Dr. Jinfeng Yi
Foreword
Can machines think? This question has fascinated scientists and researchers around the world. In the 1950s, Alan Turing shifted the paradigm from "Can machines think?" to "Can machines do what humans (as thinking entities) can do?". Since then, the field of Machine learning/Artificial Intelligence continues to be an exciting topic and considerable progress has been made.
The advances in various computing technologies, the pervasive use of computing devices, and resultant Information/Data glut has shifted the focus of Machine learning from an exciting esoteric field to prime time. Today, organizations around the world have understood the value of Machine learning in the crucial role of knowledge discovery from data, and have started to invest in these capabilities.
Most developers around the world have heard of Machine learning; the "learning" seems daunting since this field needs a multidisciplinary thinkingBig Data, Statistics, Mathematics, and Computer Science. Sunila has stepped in to fill this void. She takes a fresh approach to mastering Machine learning, addressing the computing side of the equation-handling scale, complexity of data sets, and rapid response times.
Practical Machine Learning is aimed at being a guidebook for both established and aspiring data scientists/analysts. She presents, herewith, an enriching journey for the readers to understand the fundamentals of Machine learning, and manages to handhold them at every step leading to practical implementation path.

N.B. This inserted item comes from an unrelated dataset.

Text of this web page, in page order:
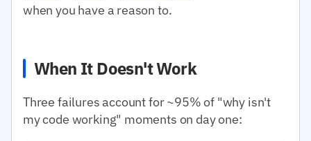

She progressively uncovers three key learning blocks. The foundation block focuses on conceptual clarity with a detailed review of the theoretical nuances of the disciple. This is followed by the next stage of connecting these concepts to the real-world problems and establishing an ability to rationalize an optimal application. Finally, exploring the implementation aspects of latest and best tools in the market to demonstrate the value to the business users.
V. Laxmikanth
Managing Director, Broadridge Financial Solutions (India) Pvt Ltd
About the Author
Sunila Gollapudi works as Vice President Technology with Broadridge Financial Solutions (India) Pvt. Ltd., a wholly owned subsidiary of the US-based Broadridge Financial Solutions Inc. (BR). She has close to 14 years of rich hands-on experience in the IT services space. She currently runs the Architecture Center of Excellence from India and plays a key role in the big data and data science initiatives. Prior to joining Broadridge she held key positions at leading global organizations and specializes in Java, distributed architecture, big data technologies, advanced analytics, Machine learning, semantic technologies, and data integration tools. Sunila represents Broadridge in global technology leadership and innovation forums, the most recent being at IEEE for her work on semantic technologies and its role in business data lakes. Sunila's signature strength is her ability to stay connected with ever changing global technology landscape where new technologies mushroom rapidly , connect the dots and architect practical solutions for business delivery . A post graduate in computer science, her first publication was on Big Data Datawarehouse solution, Greenplum titled Getting Started with Greenplum for Big Data Analytics , Packt Publishing . She's a noted Indian classical dancer at both national and international levels, a painting artist, in addition to being a mother, and a wife.
Acknowledgments
At the outset, I would like to express my sincere gratitude to Broadridge Financial Solutions (India) Pvt Ltd., for providing the platform to pursue my passion in the field of technology.
My heartfelt thanks to Laxmikanth V, my mentor and Managing Director of the firm, for his continued support and the foreword for this book, Dr. Dakshinamurthy Kolluru, President, International School of Engineering (INSOFE), for helping me discover my love for Machine learning and Mr. Nagaraju Pappu, Founder & Chief Architect Canopus Consulting, for being my mentor in Enterprise Architecture.
This acknowledgement is incomplete without a special mention of Packt Publications for giving this opportunity to outline, conceptualize and provide complete support in releasing this book. This is my second publication with them, and again it is a pleasure to work with a highly professional crew and the expert reviewers.
To my husband, family and friends for their continued support as always. One person whom I owe the most is my lovely and understanding daughter Sai Nikita who was as excited as me throughout this journey of writing this book. I only wish there were more than 24 hours in a day and would have spent all that time with you Niki!
Lastly, this book is a humble submission to all the restless minds in the technology world for their relentless pursuit to build something new every single day that makes the lives of people better and more exciting.
About the Reviewers
Rahul Agrawal is a Principal Research Manager at Bing Sponsored Search in Microsoft India, where he heads a team of applied scientists solving problems in the domain of query understanding, ad matching, and large-scale data mining in real time. His research interests include large-scale text mining, recommender systems, deep neural networks, and social network analysis. Prior to Microsoft, he worked with Yahoo! Research, where he worked in building click prediction models for display advertising. He is a post graduate from Indian Institute of Science and has 13 years of experience in Machine learning and massive scale data mining.